Running and cell parameters
There was no correlation between performance and the amount of Ki-67 positive cells (rs = 0.29, p = 0.39, Fig. 3a), cells of neuronal lineage (rs = -0.09, p = 0.79, Fig. 3b) and pyknotic cells (rs = -0.38, p = 0.28, Fig. 3c), respectively. Performing mice could be grouped in three activity classes. Five mice were allocated to the first category that did less than an average of 1000 revolutions per day. The second category comprised three animals that ran between 1000–3000 revolutions, whereas the third category included three animals that performed more than a daily amount of 10'000 revolutions on average. Daily running activity of each individual varied considerably. On average, the wild animals performed significantly less than C57BL/6 laboratory mice, under identical experimental conditions, (p = 0.047; Klaus et al., in preparation).
No gender specific difference within experimental groups
Within the limits of statistical power set by the low number of females in this study, no gender dependent difference were found in any experimental group for any of the parameters investigated (data not shown).
Discussion
In this study we investigated for the first time whether wheel running has an impact on cell proliferation, neurogenesis and cell death in wild long-tailed wood mice, but found none.
Voluntary running affects cell proliferation and neurogenesis in laboratory rodents but not in wood mice
Physical exercise leads to neuromorphological and neurobehavioural alterations in the brain of laboratory rodents. It increases cell proliferation and neurogenesis [16,35], enhances dendritic spine density on granule cells [36,37], stimulates neurotrophic factor activity [22,38] and correlates with improved cognitive functions in spatial [35,39,40] and non-spatial memory tasks [41,42]. In rats, hippocampal BDNF is increased after two nights of free access to a running wheel [23] and a single week of exercise is sufficient to improve memory performance in the water maze task [43]. The effects of physical exercise on cell proliferation and neurogenesis, as well as neurobehavioral features, are age-independent [41,44-46].

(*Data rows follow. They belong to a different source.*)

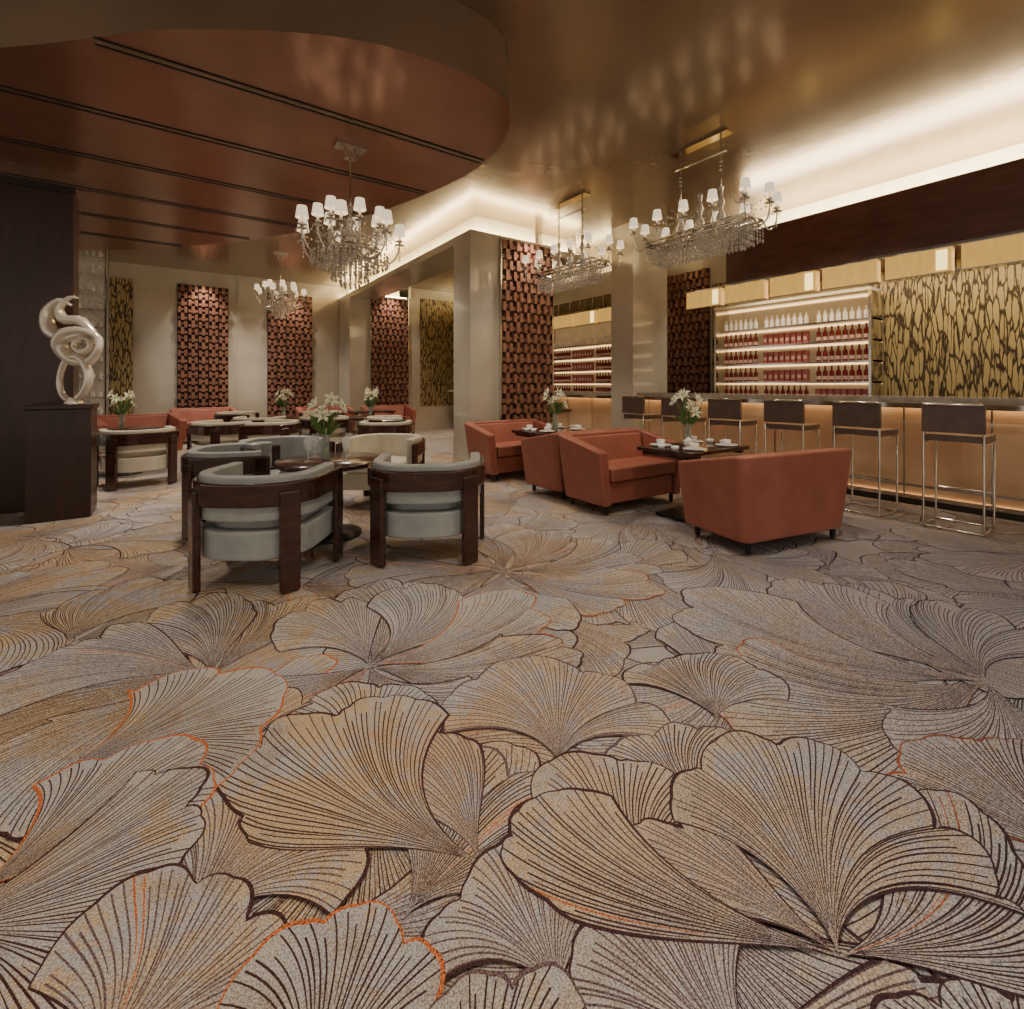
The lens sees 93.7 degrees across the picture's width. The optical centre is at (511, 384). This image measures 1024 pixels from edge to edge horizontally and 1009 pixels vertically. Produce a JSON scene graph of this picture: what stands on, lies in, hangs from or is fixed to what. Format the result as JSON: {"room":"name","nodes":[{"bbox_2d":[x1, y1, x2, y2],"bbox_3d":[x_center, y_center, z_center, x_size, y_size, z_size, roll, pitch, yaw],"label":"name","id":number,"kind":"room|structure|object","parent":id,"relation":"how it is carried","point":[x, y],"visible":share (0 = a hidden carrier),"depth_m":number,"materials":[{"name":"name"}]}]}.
{"room":"hotel lounge bar","nodes":[
{"label":"hotel lounge bar","id":0,"kind":"room"},
{"bbox_2d":[0,175,78,513],"bbox_3d":[-6.007,-0.380,3.927,3.680,3.200,0.370,0,0,-35],"label":"wall","id":1,"kind":"structure","parent":0,"point":[39,221],"depth_m":4.65,"materials":[{"name":"brown wood"}]},
{"bbox_2d":[79,260,407,417],"bbox_3d":[-7.606,-0.680,10.617,15.750,3.800,0.180,0,0,-35],"label":"wall","id":2,"kind":"structure","parent":0,"point":[142,298],"depth_m":10.58,"materials":[{"name":"beige paint"}]},
{"bbox_2d":[177,283,227,407],"bbox_3d":[-7.007,-0.565,10.903,0.980,3.370,0.080,0,0,-35],"label":"carved wall panel","id":3,"kind":"object","parent":2,"relation":"attached to","point":[202,311],"visible":0.82,"depth_m":10.88,"materials":[{"name":"brown wood"}]},
{"bbox_2d":[267,293,311,416],"bbox_3d":[-5.513,-0.565,11.952,1.030,3.370,0.080,0,0,-35],"label":"carved wall panel","id":4,"kind":"object","parent":2,"relation":"attached to","point":[289,339],"visible":0.73,"depth_m":11.93,"materials":[{"name":"brown wood"}]},
{"bbox_2d":[0,0,509,250],"bbox_3d":[-5.199,-2.346,5.288,10.637,0.468,4.260,0,0,6],"label":"ceiling","id":5,"kind":"structure","parent":0,"point":[171,123],"depth_m":3.67,"materials":[{"name":"brown wood"}]},
{"bbox_2d":[254,253,305,318],"bbox_3d":[-4.596,-1.945,9.506,0.942,1.270,0.921,0,0,-35],"label":"chandelier","id":6,"kind":"object","parent":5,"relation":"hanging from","point":[280,307],"visible":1,"depth_m":9.40,"materials":[{"name":"glass"}]},
{"bbox_2d":[295,138,404,289],"bbox_3d":[-1.444,-1.485,4.266,0.942,1.270,0.921,0,0,-35],"label":"chandelier","id":7,"kind":"object","parent":5,"relation":"hanging from","point":[382,216],"visible":1,"depth_m":4.17,"materials":[{"name":"glass"}]},
{"bbox_2d":[350,221,465,299],"bbox_3d":[-2.180,-2.370,9.832,0.670,0.420,5.400,0,0,-35],"label":"beam","id":8,"kind":"structure","parent":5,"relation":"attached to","point":[436,256],"depth_m":9.22,"materials":[{"name":"beige paint"}]},
{"bbox_2d":[538,234,579,266],"bbox_3d":[0.832,-2.370,8.404,0.780,0.420,0.400,0,0,-35],"label":"beam","id":9,"kind":"structure","parent":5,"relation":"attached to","point":[544,239],"depth_m":8.33,"materials":[{"name":"beige paint"}]},
{"bbox_2d":[522,191,623,294],"bbox_3d":[0.810,-1.954,6.678,0.684,1.253,1.564,0,0,-35],"label":"chandelier","id":10,"kind":"object","parent":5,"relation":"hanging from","point":[584,256],"visible":1,"depth_m":6.53,"materials":[{"name":"clear glass"}]},
{"bbox_2d":[554,262,610,313],"bbox_3d":[0.761,-2.155,11.378,0.820,0.850,6.250,0,0,-35],"label":"soffit","id":11,"kind":"structure","parent":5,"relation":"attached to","point":[585,294],"depth_m":9.91,"materials":[{"name":"beige paint"}]},
{"bbox_2d":[554,295,610,330],"bbox_3d":[1.094,-1.452,10.103,0.140,0.535,3.260,0,0,-35],"label":"pendant lights","id":12,"kind":"object","parent":11,"relation":"hanging from","point":[602,315],"visible":0.47,"depth_m":9.53,"materials":[{"name":"fabric"}]},
{"bbox_2d":[629,127,782,268],"bbox_3d":[1.999,-1.954,5.106,0.684,1.253,1.564,0,0,-35],"label":"chandelier","id":13,"kind":"object","parent":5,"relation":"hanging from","point":[718,217],"visible":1,"depth_m":4.96,"materials":[{"name":"clear glass"}]},
{"bbox_2d":[726,143,1023,289],"bbox_3d":[5.813,-2.030,4.050,0.970,1.100,7.950,0,0,-35],"label":"soffit","id":14,"kind":"object","parent":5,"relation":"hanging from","point":[981,196],"visible":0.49,"depth_m":5.47,"materials":[{"name":"brown wood"}]},
{"bbox_2d":[683,231,1023,310],"bbox_3d":[4.829,-1.332,4.783,0.140,0.294,7.160,0,0,-35],"label":"pendant lights","id":15,"kind":"object","parent":14,"relation":"hanging from","point":[1006,249],"depth_m":5.60},
{"bbox_2d":[408,288,453,430],"bbox_3d":[-1.728,-0.680,13.504,2.450,3.800,0.150,0,0,-35],"label":"wall partition","id":16,"kind":"structure","parent":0,"point":[431,312],"depth_m":13.10,"materials":[{"name":"gold metal"}]},
{"bbox_2d":[0,428,1023,1008],"bbox_3d":[-2.342,1.225,5.076,16.000,0.011,19.000,0,0,-35],"label":"floor","id":17,"kind":"structure","parent":0,"point":[628,757],"depth_m":1.55,"materials":[{"name":"carpet"}]},
{"bbox_2d":[22,403,98,523],"bbox_3d":[-4.220,0.700,4.515,0.470,1.040,0.470,0,0,-35],"label":"pedestal","id":18,"kind":"object","parent":17,"relation":"on","point":[60,439],"visible":0.98,"depth_m":4.34,"materials":[{"name":"brown wood"}]},
{"bbox_2d":[38,296,103,403],"bbox_3d":[-4.156,-0.333,4.534,0.540,1.020,0.184,0,0,-5],"label":"abstract sculpture","id":19,"kind":"object","parent":18,"relation":"on","point":[60,339],"visible":1,"depth_m":4.50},
{"bbox_2d":[79,250,108,414],"bbox_3d":[-7.303,-0.680,8.313,0.480,3.800,0.480,0,0,-35],"label":"column","id":20,"kind":"structure","parent":17,"relation":"on","point":[92,258],"depth_m":8.26,"materials":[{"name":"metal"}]},
{"bbox_2d":[97,426,159,476],"bbox_3d":[-5.375,0.910,6.612,0.840,0.620,0.840,0,0,-35],"label":"round table","id":21,"kind":"object","parent":17,"relation":"on","point":[125,428],"visible":0.31,"depth_m":6.62,"materials":[{"name":"brown wood"}]},
{"bbox_2d":[106,389,136,428],"bbox_3d":[-5.371,0.323,6.606,0.307,0.552,0.342,0,0,1],"label":"flower vase","id":22,"kind":"object","parent":21,"relation":"on","point":[115,398],"visible":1,"depth_m":6.60,"materials":[{"name":"clear glass"}]},
{"bbox_2d":[97,425,178,490],"bbox_3d":[-4.597,0.877,5.925,0.720,0.685,0.800,0,0,45],"label":"lounge chair","id":23,"kind":"object","parent":17,"relation":"on","point":[129,451],"visible":0.94,"depth_m":5.67,"materials":[{"name":"brown wood"}]},
{"bbox_2d":[97,413,186,459],"bbox_3d":[-6.283,0.860,8.070,0.651,0.720,1.227,0,0,35],"label":"armchair","id":24,"kind":"object","parent":17,"relation":"on","point":[160,420],"visible":0.3,"depth_m":8.30,"materials":[{"name":"leather"}]},
{"bbox_2d":[169,407,237,439],"bbox_3d":[-6.628,0.860,10.394,0.651,0.720,1.227,0,0,45],"label":"armchair","id":25,"kind":"object","parent":17,"relation":"on","point":[189,414],"visible":0.25,"depth_m":10.41,"materials":[{"name":"leather"}]},
{"bbox_2d":[187,419,251,449],"bbox_3d":[-4.323,0.877,7.100,0.800,0.685,0.720,0,0,25],"label":"lounge chair","id":26,"kind":"object","parent":17,"relation":"on","point":[206,432],"visible":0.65,"depth_m":6.82,"materials":[{"name":"brown wood"}]},
{"bbox_2d":[180,441,280,540],"bbox_3d":[-2.401,0.877,4.134,0.720,0.685,0.800,0,0,-20],"label":"lounge chair","id":27,"kind":"object","parent":17,"relation":"on","point":[195,460],"visible":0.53,"depth_m":3.82,"materials":[{"name":"brown wood"}]},
{"bbox_2d":[214,411,258,421],"bbox_3d":[-5.454,0.877,9.493,0.720,0.685,0.800,0,0,-15],"label":"lounge chair","id":28,"kind":"object","parent":17,"relation":"on","point":[226,416],"visible":0.37,"depth_m":9.17,"materials":[{"name":"beige fabric"}]},
{"bbox_2d":[230,416,289,422],"bbox_3d":[-4.287,0.877,8.099,0.800,0.685,0.720,0,0,-5],"label":"round table","id":29,"kind":"object","parent":17,"relation":"on","point":[240,418],"visible":0.25,"depth_m":7.80,"materials":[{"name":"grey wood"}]},
{"bbox_2d":[188,462,342,593],"bbox_3d":[-1.595,0.877,3.098,0.784,0.685,0.706,0,0,1],"label":"lounge chair","id":30,"kind":"object","parent":17,"relation":"on","point":[281,516],"visible":1,"depth_m":2.82,"materials":[{"name":"brown wood"}]},
{"bbox_2d":[238,419,301,440],"bbox_3d":[-3.547,0.877,7.156,0.720,0.685,0.800,0,0,-5],"label":"lounge chair","id":31,"kind":"object","parent":17,"relation":"on","point":[269,427],"visible":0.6,"depth_m":6.80,"materials":[{"name":"brown wood"}]},
{"bbox_2d":[260,416,306,418],"bbox_3d":[-4.252,0.910,8.928,0.840,0.620,0.840,0,0,-35],"label":"round table","id":32,"kind":"object","parent":17,"relation":"on","point":[290,417],"visible":0.08,"depth_m":9.14,"materials":[{"name":"brown wood"}]},
{"bbox_2d":[275,388,292,415],"bbox_3d":[-4.247,0.323,8.934,0.342,0.552,0.307,0,0,-18],"label":"flower vase","id":33,"kind":"object","parent":32,"relation":"on","point":[281,402],"visible":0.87,"depth_m":8.90,"materials":[{"name":"clear glass"}]},
{"bbox_2d":[238,435,334,473],"bbox_3d":[-2.292,0.877,4.756,0.720,0.685,0.800,0,0,40],"label":"lounge chair","id":34,"kind":"object","parent":17,"relation":"on","point":[290,445],"visible":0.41,"depth_m":4.97,"materials":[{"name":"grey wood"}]},
{"bbox_2d":[298,410,344,433],"bbox_3d":[-3.866,0.877,9.875,0.800,0.685,0.720,0,0,35],"label":"lounge chair","id":35,"kind":"object","parent":17,"relation":"on","point":[304,413],"visible":0.22,"depth_m":9.86,"materials":[{"name":"beige fabric"}]},
{"bbox_2d":[296,415,350,446],"bbox_3d":[-3.159,0.877,8.156,0.800,0.685,0.720,0,0,-40],"label":"lounge chair","id":36,"kind":"object","parent":17,"relation":"on","point":[338,434],"visible":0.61,"depth_m":7.96,"materials":[{"name":"brown wood"}]},
{"bbox_2d":[295,406,355,433],"bbox_3d":[-4.284,0.860,11.062,1.227,0.720,0.651,0,0,-35],"label":"armchair","id":37,"kind":"object","parent":17,"relation":"on","point":[298,409],"visible":0.2,"depth_m":11.12,"materials":[{"name":"leather"}]},
{"bbox_2d":[273,452,379,543],"bbox_3d":[-1.476,0.910,3.912,0.840,0.620,0.840,0,0,-35],"label":"round table","id":38,"kind":"object","parent":17,"relation":"on","point":[350,461],"visible":0.52,"depth_m":3.81,"materials":[{"name":"brown wood"}]},
{"bbox_2d":[307,391,347,457],"bbox_3d":[-1.522,0.323,3.940,0.342,0.552,0.307,0,0,6],"label":"flower vase","id":39,"kind":"object","parent":38,"relation":"on","point":[315,421],"visible":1,"depth_m":3.91,"materials":[{"name":"clear glass"}]},
{"bbox_2d":[349,416,366,420],"bbox_3d":[-2.658,0.910,9.008,0.840,0.620,0.840,0,0,-35],"label":"round table","id":40,"kind":"object","parent":17,"relation":"on","point":[353,418],"visible":0.21,"depth_m":8.66,"materials":[{"name":"brown wood"}]},
{"bbox_2d":[363,389,378,415],"bbox_3d":[-2.651,0.323,9.006,0.307,0.552,0.342,0,0,-37],"label":"flower vase","id":41,"kind":"object","parent":40,"relation":"on","point":[373,400],"visible":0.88,"depth_m":8.98,"materials":[{"name":"clear glass"}]},
{"bbox_2d":[347,410,395,415],"bbox_3d":[-3.144,0.897,10.744,0.920,0.645,0.580,0,0,-35],"label":"dining table","id":42,"kind":"object","parent":17,"relation":"on","point":[356,412],"visible":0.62,"depth_m":10.59,"materials":[{"name":"brown wood"}]},
{"bbox_2d":[364,387,378,410],"bbox_3d":[-3.146,0.298,10.751,0.307,0.552,0.342,0,0,21],"label":"flower vase","id":43,"kind":"object","parent":42,"relation":"on","point":[367,387],"visible":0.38,"depth_m":10.73,"materials":[{"name":"clear glass"}]},
{"bbox_2d":[339,283,409,433],"bbox_3d":[-3.634,-0.680,12.703,1.614,3.800,0.994,0,0,-35],"label":"column","id":44,"kind":"structure","parent":17,"relation":"on","point":[354,313],"depth_m":12.03,"materials":[{"name":"beige paint"}]},
{"bbox_2d":[370,298,408,404],"bbox_3d":[-3.151,-0.815,12.399,1.030,2.870,0.080,0,0,-35],"label":"carved wall panel","id":45,"kind":"object","parent":44,"relation":"attached to","point":[389,318],"visible":0.91,"depth_m":12.39,"materials":[{"name":"brown wood"}]},
{"bbox_2d":[336,433,425,495],"bbox_3d":[-1.313,0.877,5.014,0.800,0.685,0.720,0,0,5],"label":"lounge chair","id":46,"kind":"object","parent":17,"relation":"on","point":[404,448],"visible":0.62,"depth_m":4.96,"materials":[{"name":"brown wood"}]},
{"bbox_2d":[364,415,406,422],"bbox_3d":[-2.134,0.877,8.158,0.720,0.685,0.800,0,0,-15],"label":"lounge chair","id":47,"kind":"object","parent":17,"relation":"on","point":[379,418],"visible":0.32,"depth_m":7.84,"materials":[{"name":"brown wood"}]},
{"bbox_2d":[357,420,414,434],"bbox_3d":[-1.877,0.877,7.103,0.800,0.685,0.720,0,0,-5],"label":"lounge chair","id":48,"kind":"object","parent":17,"relation":"on","point":[364,427],"visible":0.37,"depth_m":6.79,"materials":[{"name":"brown wood"}]},
{"bbox_2d":[360,404,416,421],"bbox_3d":[-3.040,0.860,11.814,1.227,0.720,0.651,0,0,-35],"label":"armchair","id":49,"kind":"object","parent":17,"relation":"on","point":[406,411],"visible":0.26,"depth_m":11.93,"materials":[{"name":"leather"}]},
{"bbox_2d":[367,452,485,567],"bbox_3d":[-0.620,0.877,3.537,0.848,0.685,0.763,0,0,-5],"label":"lounge chair","id":50,"kind":"object","parent":17,"relation":"on","point":[408,501],"visible":1,"depth_m":3.22,"materials":[{"name":"brown wood"}]},
{"bbox_2d":[453,216,553,462],"bbox_3d":[-0.106,-0.680,7.678,1.614,3.800,0.534,0,0,-35],"label":"column","id":51,"kind":"structure","parent":17,"relation":"on","point":[476,250],"depth_m":7.18,"materials":[{"name":"beige paint"}]},
{"bbox_2d":[499,236,552,422],"bbox_3d":[0.245,-0.815,7.561,1.030,2.870,0.080,0,0,-35],"label":"carved wall panel","id":52,"kind":"object","parent":51,"relation":"attached to","point":[525,312],"visible":0.92,"depth_m":7.50,"materials":[{"name":"brown wood"}]},
{"bbox_2d":[464,419,551,480],"bbox_3d":[0.017,0.860,6.555,1.227,0.720,0.651,0,0,-35],"label":"armchair","id":53,"kind":"object","parent":17,"relation":"on","point":[501,449],"visible":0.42,"depth_m":6.24,"materials":[{"name":"leather"}]},
{"bbox_2d":[448,389,610,429],"bbox_3d":[0.305,0.670,10.643,0.770,1.100,5.930,0,0,-35],"label":"countertop","id":54,"kind":"structure","parent":17,"relation":"on","point":[589,409],"depth_m":8.72,"materials":[{"name":"wood"}]},
{"bbox_2d":[511,427,593,437],"bbox_3d":[0.534,0.897,6.166,0.920,0.645,0.580,0,0,-35],"label":"dining table","id":55,"kind":"object","parent":17,"relation":"on","point":[520,432],"visible":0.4,"depth_m":5.99,"materials":[{"name":"brown wood"}]},
{"bbox_2d":[522,423,584,431],"bbox_3d":[0.534,0.529,6.166,0.830,0.090,0.560,0,0,-35],"label":"tea set","id":56,"kind":"object","parent":55,"relation":"on","point":[548,427],"visible":0.94,"depth_m":6.12,"materials":[{"name":"ceramic"}]},
{"bbox_2d":[543,387,567,428],"bbox_3d":[0.564,0.298,6.320,0.342,0.552,0.307,0,0,-12],"label":"flower vase","id":57,"kind":"object","parent":55,"relation":"on","point":[558,406],"visible":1,"depth_m":6.30,"materials":[{"name":"clear glass"}]},
{"bbox_2d":[554,395,570,424],"bbox_3d":[0.758,0.686,8.474,0.421,1.065,0.400,0,0,-35],"label":"bar stool","id":58,"kind":"object","parent":17,"relation":"on","point":[563,410],"visible":0.1,"depth_m":8.35,"materials":[{"name":"silver metal"}]},
{"bbox_2d":[521,427,633,498],"bbox_3d":[0.779,0.860,5.574,1.227,0.720,0.651,0,0,-35],"label":"armchair","id":59,"kind":"object","parent":17,"relation":"on","point":[541,454],"visible":0.51,"depth_m":5.19,"materials":[{"name":"leather"}]},
{"bbox_2d":[554,323,610,390],"bbox_3d":[1.561,-0.100,10.565,0.435,2.640,2.300,0,0,-35],"label":"shelf","id":60,"kind":"object","parent":17,"relation":"on","point":[582,355],"visible":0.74,"depth_m":10.57,"materials":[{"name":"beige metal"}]},
{"bbox_2d":[558,428,682,514],"bbox_3d":[1.132,0.860,4.968,1.227,0.720,0.651,0,0,-33],"label":"armchair","id":61,"kind":"object","parent":17,"relation":"on","point":[606,468],"visible":0.98,"depth_m":4.75,"materials":[{"name":"leather"}]},
{"bbox_2d":[611,222,666,428],"bbox_3d":[2.120,-0.680,7.988,0.874,3.800,0.484,0,0,-35],"label":"column","id":62,"kind":"structure","parent":17,"relation":"on","point":[638,287],"depth_m":7.76,"materials":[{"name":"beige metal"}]},
{"bbox_2d":[622,396,661,435],"bbox_3d":[1.867,0.686,6.895,0.421,1.065,0.400,0,0,-32],"label":"bar stool","id":63,"kind":"object","parent":17,"relation":"on","point":[635,405],"visible":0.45,"depth_m":6.78,"materials":[{"name":"brown leather"}]},
{"bbox_2d":[661,397,705,458],"bbox_3d":[2.257,0.686,6.338,0.421,1.065,0.400,0,0,-33],"label":"bar stool","id":64,"kind":"object","parent":17,"relation":"on","point":[666,409],"visible":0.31,"depth_m":6.28,"materials":[{"name":"brown leather"}]},
{"bbox_2d":[637,441,748,522],"bbox_3d":[1.711,0.897,4.524,0.920,0.645,0.580,0,0,-35],"label":"dining table","id":65,"kind":"object","parent":17,"relation":"on","point":[676,513],"visible":0.48,"depth_m":4.38,"materials":[{"name":"brown wood"}]},
{"bbox_2d":[669,387,703,438],"bbox_3d":[1.682,0.298,4.609,0.307,0.552,0.342,0,0,-40],"label":"flower vase","id":66,"kind":"object","parent":65,"relation":"on","point":[696,411],"visible":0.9,"depth_m":4.57,"materials":[{"name":"clear glass"}]},
{"bbox_2d":[650,436,737,450],"bbox_3d":[1.711,0.529,4.524,0.830,0.090,0.560,0,0,-35],"label":"tea set","id":67,"kind":"object","parent":65,"relation":"on","point":[691,444],"visible":0.99,"depth_m":4.46,"materials":[{"name":"ceramic"}]},
{"bbox_2d":[708,398,756,457],"bbox_3d":[2.649,0.686,5.781,0.421,1.065,0.400,0,0,-37],"label":"bar stool","id":68,"kind":"object","parent":17,"relation":"on","point":[727,411],"visible":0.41,"depth_m":5.67,"materials":[{"name":"silver metal"}]},
{"bbox_2d":[678,448,851,554],"bbox_3d":[2.033,0.860,3.852,1.227,0.720,0.651,0,0,-23],"label":"armchair","id":69,"kind":"object","parent":17,"relation":"on","point":[748,499],"visible":1,"depth_m":3.56,"materials":[{"name":"leather"}]},
{"bbox_2d":[764,399,819,452],"bbox_3d":[3.039,0.686,5.224,0.421,1.065,0.400,0,0,-37],"label":"bar stool","id":70,"kind":"object","parent":17,"relation":"on","point":[784,414],"visible":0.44,"depth_m":5.10,"materials":[{"name":"brown leather"}]},
{"bbox_2d":[714,286,883,394],"bbox_3d":[4.054,-0.010,7.013,0.435,2.460,2.140,0,0,-35],"label":"shelf","id":71,"kind":"object","parent":17,"relation":"on","point":[830,343],"visible":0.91,"depth_m":6.88,"materials":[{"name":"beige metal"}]},
{"bbox_2d":[637,392,1023,521],"bbox_3d":[4.758,0.670,4.300,0.770,1.100,8.570,0,0,-35],"label":"bar counter","id":72,"kind":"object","parent":17,"relation":"on","point":[959,464],"depth_m":4.92,"materials":[{"name":"wood"}]},
{"bbox_2d":[832,401,898,516],"bbox_3d":[3.429,0.686,4.669,0.421,1.065,0.400,0,0,-32],"label":"bar stool","id":73,"kind":"object","parent":17,"relation":"on","point":[857,417],"visible":0.88,"depth_m":4.57,"materials":[{"name":"brown leather"}]},
{"bbox_2d":[921,403,995,536],"bbox_3d":[3.821,0.686,4.112,0.421,1.065,0.400,0,0,-36],"label":"bar stool","id":74,"kind":"object","parent":17,"relation":"on","point":[965,423],"visible":1,"depth_m":4.04,"materials":[{"name":"brown leather"}]},
{"bbox_2d":[81,0,1023,294],"bbox_3d":[-3.018,-2.630,4.082,15.750,0.100,16.150,0,0,-35],"label":"ceiling","id":75,"kind":"structure","parent":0,"point":[821,100],"depth_m":4.54,"materials":[{"name":"paint"}]},
{"bbox_2d":[667,225,754,392],"bbox_3d":[3.696,-0.680,8.093,0.150,3.800,17.000,0,0,-35],"label":"wall","id":76,"kind":"structure","parent":0,"point":[717,265],"depth_m":8.32,"materials":[{"name":"beige paint"}]},
{"bbox_2d":[667,268,709,392],"bbox_3d":[3.146,-0.730,8.659,0.080,2.600,0.880,0,0,-35],"label":"carved wall panel","id":77,"kind":"object","parent":76,"relation":"attached to","point":[688,332],"visible":0.76,"depth_m":8.63,"materials":[{"name":"brown wood"}]},
{"bbox_2d":[554,259,1023,396],"bbox_3d":[3.910,-0.705,7.632,0.030,2.050,16.000,0,0,-35],"label":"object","id":78,"kind":"object","parent":76,"relation":"attached to","point":[960,333],"visible":0.21,"depth_m":5.70,"materials":[{"name":"gold"}]}
]}

Here, we demonstrate that in wild wood mice voluntary running has no impact on cell proliferation, neurogenesis and apoptosis in the hippocampus. Not only does physical exercise not influence cell proliferation and neurogenesis, but AHN seems also resistant to changes in the environment as indicated by the lack of differences between animals sacrificed immediately after trapping and those housed in the laboratory.
Why is there no exercise effect in wood mice?
Exercise-induced increase in neurogenesis and cell proliferation may be counterbalanced by stress, which has a suppressive effect on granule cell genesis [47]. However, as the extreme environmental change from natural living conditions to laboratory housing, be it with or without running wheel, did not cause changes in any AHN-related cellular processes, we expect that stress is not involved. In daily home cage observation we did not see any sign of stress or discomfort. No stereotypic behaviour could be detected [48]. In addition a previous study with wild wood mice showed that short-term captivity is not stressful enough to decrease adult neurogenesis [7].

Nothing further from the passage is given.